Sevgili Buraneros'un blogunda okuyup merak ettiğim Doppler ile şahsen tanıştım :) Buraneros gibi anlatmam mümkün değil ama ben de elimden geldiğince bahsetmek istedim bu kitaptan :)
Doppler, 3 kitaplık bir serinin ilk kitabı. İsmini hikayenin baş kahramanından alıyor kitap. Doppler, evli ve iki çocuklu sıradan bir şehir insanıyken bir gün bisikletten düşmesi sonucunda ansızın her şeyi bırakıp ormanda yaşamaya karar veriyor. Bir süre sonra açlıktan avladığı bir geyiğin yavrusu da ona katılıyor. Aralarında dostluk diyebileceğimiz bir tür ilişki gelişiyor zamanla. Doppler, geyiğe Bongo ismini veriyor.
Yer yer çok gıcık olmakla beraber yer yer de çok kıskandım Doppler'i. Onun yerinde olmak, ormanda yaşamak, bir geyikle arkadaşlık etmek çok cazip geldi. Üstelik onun ormana kaçış sebebini de anlayabiliyorum. Doppler'in eşi olsaydım onunla çadıra taşınmak isterdim ama muhtemelen Doppler bundan pek hoşnut olmazdı :)) Ama n'apalım hayatta her zaman kendi istediğimiz olmuyor maalesef :D Gerçi dürüst olmam gerekirse bu kitabın herhangi bir kahramanı olacaksam Doppler'in eşi değil aksine Doppler'in taa kendisi olurum :D
Kitapta okurken altını çizdiğim bazı kısımları paylaşmak istiyorum.
"İnsanların arasına karışmak başını belaya sokmak demek."
"Bütün bu başarıların arasında yıllarca dolanıp durdum. Başarılarla yattım, başarılarla kalktım. Başarılarla uyudum. Başarı soludum ve yavaş yavaş yaşamımı yitirdim."

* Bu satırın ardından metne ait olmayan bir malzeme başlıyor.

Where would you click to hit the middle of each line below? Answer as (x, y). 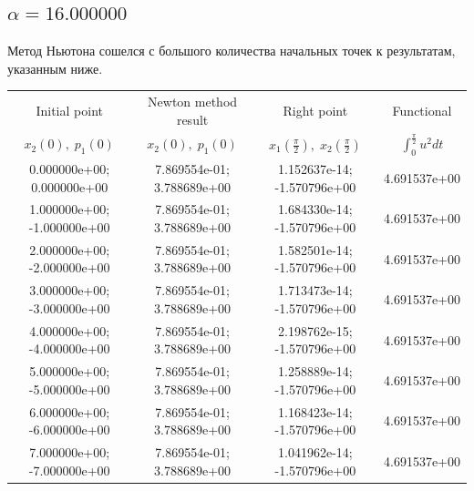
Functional (422, 110)
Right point (315, 110)
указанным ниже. (55, 68)
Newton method (193, 102)
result (192, 119)
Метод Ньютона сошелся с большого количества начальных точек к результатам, (232, 51)
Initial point (69, 110)
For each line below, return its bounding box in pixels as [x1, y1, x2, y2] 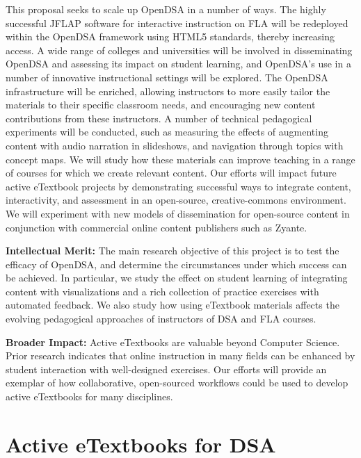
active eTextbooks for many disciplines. [6, 389, 173, 404]
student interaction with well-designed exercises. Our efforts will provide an [6, 361, 327, 376]
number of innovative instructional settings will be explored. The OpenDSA [6, 69, 328, 84]
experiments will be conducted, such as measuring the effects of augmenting [6, 124, 328, 139]
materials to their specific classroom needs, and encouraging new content [6, 97, 316, 112]
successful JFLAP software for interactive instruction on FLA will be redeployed [6, 15, 348, 30]
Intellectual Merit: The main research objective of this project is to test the [6, 243, 339, 258]
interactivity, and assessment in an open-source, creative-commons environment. [6, 193, 346, 207]
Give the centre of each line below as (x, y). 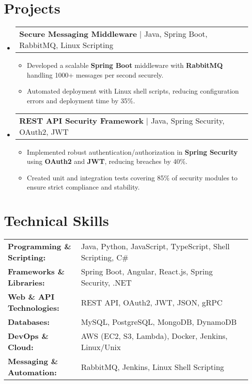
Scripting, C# (105, 257)
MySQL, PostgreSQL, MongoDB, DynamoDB (159, 322)
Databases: (29, 322)
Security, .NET (106, 282)
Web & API (31, 296)
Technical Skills (56, 220)
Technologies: (34, 308)
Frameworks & (36, 271)
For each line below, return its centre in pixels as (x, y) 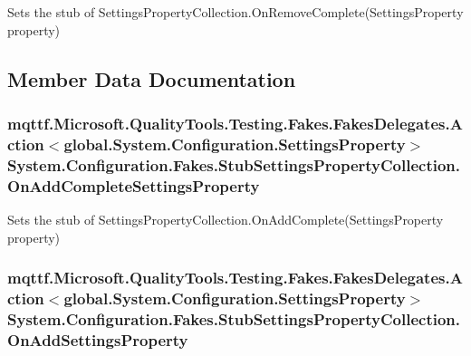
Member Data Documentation (152, 78)
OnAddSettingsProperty (98, 339)
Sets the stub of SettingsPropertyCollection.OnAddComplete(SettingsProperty (226, 219)
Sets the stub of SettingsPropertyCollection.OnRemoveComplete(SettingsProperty (235, 12)
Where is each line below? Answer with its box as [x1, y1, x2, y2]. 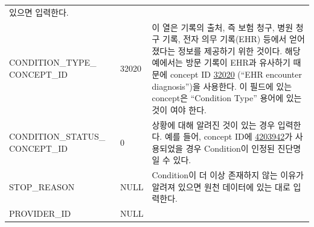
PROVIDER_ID [9, 207, 71, 220]
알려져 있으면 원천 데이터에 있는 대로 [152, 180, 290, 193]
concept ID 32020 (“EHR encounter [170, 67, 302, 80]
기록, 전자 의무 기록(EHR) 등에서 [162, 33, 287, 45]
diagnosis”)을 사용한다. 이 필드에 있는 [152, 79, 292, 92]
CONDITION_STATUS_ [9, 130, 106, 143]
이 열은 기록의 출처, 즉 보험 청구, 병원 [152, 20, 293, 33]
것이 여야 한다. [152, 103, 207, 116]

"Yalnız doğar, yalnız ölürüz. Buna bir an evvel alışmak lazım. Yalnızlık yapının temeli. Yani taşıyıcı kolonun ta kendisi, insan başkalarıyla bir arada yaşayabilir, ancak "bir arada" demek, kural gereği yan yana olmak anlamına gelir. Bu da iyi sayılır. İnsanlar yan yana yaşar, şanslarının yaver gittikleri anlarda belki bir arada bile olabilirler."

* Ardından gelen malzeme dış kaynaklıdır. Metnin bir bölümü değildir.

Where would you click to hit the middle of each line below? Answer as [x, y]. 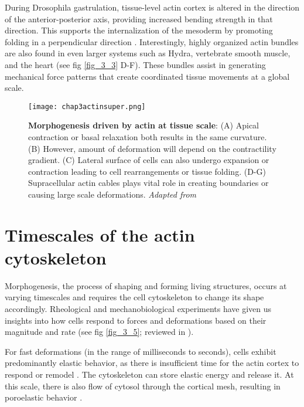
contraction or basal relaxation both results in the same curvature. [148, 137]
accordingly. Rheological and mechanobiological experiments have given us [138, 309]
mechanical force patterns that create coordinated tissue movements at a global [147, 76]
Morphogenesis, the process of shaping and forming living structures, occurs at [146, 285]
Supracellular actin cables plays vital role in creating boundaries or [148, 183]
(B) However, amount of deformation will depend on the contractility [152, 148]
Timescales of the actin [100, 234]
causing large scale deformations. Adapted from [112, 194]
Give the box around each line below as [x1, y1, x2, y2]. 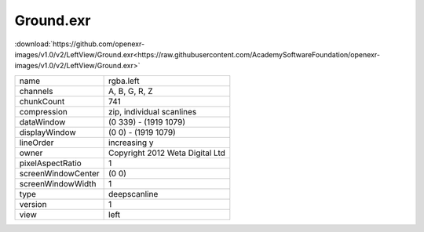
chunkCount [19, 96, 65, 107]
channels [19, 85, 53, 96]
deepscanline [108, 188, 159, 199]
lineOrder [19, 137, 54, 148]
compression [19, 106, 68, 117]
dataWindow [19, 116, 66, 127]
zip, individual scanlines [108, 106, 197, 117]
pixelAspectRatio [19, 158, 82, 169]
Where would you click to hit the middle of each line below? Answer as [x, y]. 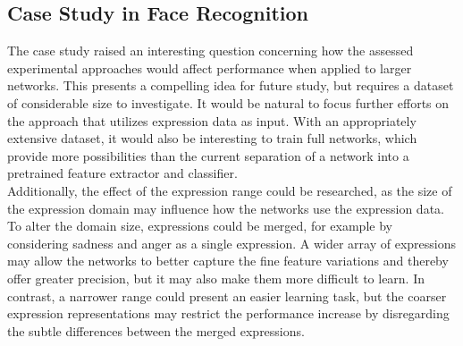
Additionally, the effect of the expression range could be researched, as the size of [230, 190]
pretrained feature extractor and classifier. [122, 173]
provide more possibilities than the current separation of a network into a [208, 155]
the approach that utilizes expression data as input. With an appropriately [212, 120]
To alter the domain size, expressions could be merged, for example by [200, 226]
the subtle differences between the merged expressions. [156, 330]
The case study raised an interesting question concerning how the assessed [210, 51]
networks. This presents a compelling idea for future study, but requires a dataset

"Ben de herkes gibi çalışması için ara sıra doğru bir şekilde yağlanması gereken bir makineyim."
"... tarihin belli bir noktasında doğmuş olmanın sonucuna katlanan diğer milyonlarca normal genç kadar normal biri olduğuna inanıyorum."

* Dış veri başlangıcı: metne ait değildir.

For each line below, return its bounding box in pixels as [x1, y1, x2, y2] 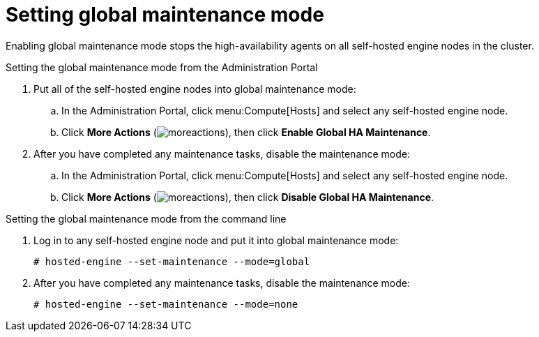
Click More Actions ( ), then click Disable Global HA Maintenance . [61, 190, 434, 203]
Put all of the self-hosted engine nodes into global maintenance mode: [33, 82, 356, 95]
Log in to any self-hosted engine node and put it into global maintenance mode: [33, 234, 399, 246]
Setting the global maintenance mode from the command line [6, 212, 287, 225]
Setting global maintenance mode [6, 3, 324, 27]
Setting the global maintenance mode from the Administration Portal [6, 61, 318, 73]
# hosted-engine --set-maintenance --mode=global [33, 255, 310, 267]
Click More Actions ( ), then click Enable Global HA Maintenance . [61, 126, 431, 138]

"Sen mevcut düzenin gerçek bir hamisiyken, ben halk düşmanıyım. Sen konuşmak istiyorsun, bense yıkmak istiyorum. Sen her şeyin olduğu gibi kalmasını isterken ben her şeyin son bulmasını istiyorum. Senin köpeğin, benimse geyiğim var. Sen satın almayı seviyorsun, bense takastan yanayım."
"Sürekli bir şeyler yapmak ya da yapacak bir şeyler icat etmek zorunda olduğumuz fikri içimize işlemiş. İnsanın bir meşguliyetinin olması iyi bir şey uğraştığımız şey çok aptalca olsa bile. Ne pahasına olursa olsun sıkılmak istemiyoruz ancak ben sıkılmaktan hoşlandığımı fark ettim. Sıkıntının hakkı yeniliyor. Gregus'a planımın mutlu olana dek sıkılmak olduğunu söylüyorum. Sıkıntının ötesinde tatmine benzer bir şeyin olduğuna şüphem yok."
"Birkaç parça kıyafetin ve eşyanın bu derece büyük bir anlam taşıdığını görmek şaşırtıcı. Doğru zamanda yeni bir eşya fark yaratıyor."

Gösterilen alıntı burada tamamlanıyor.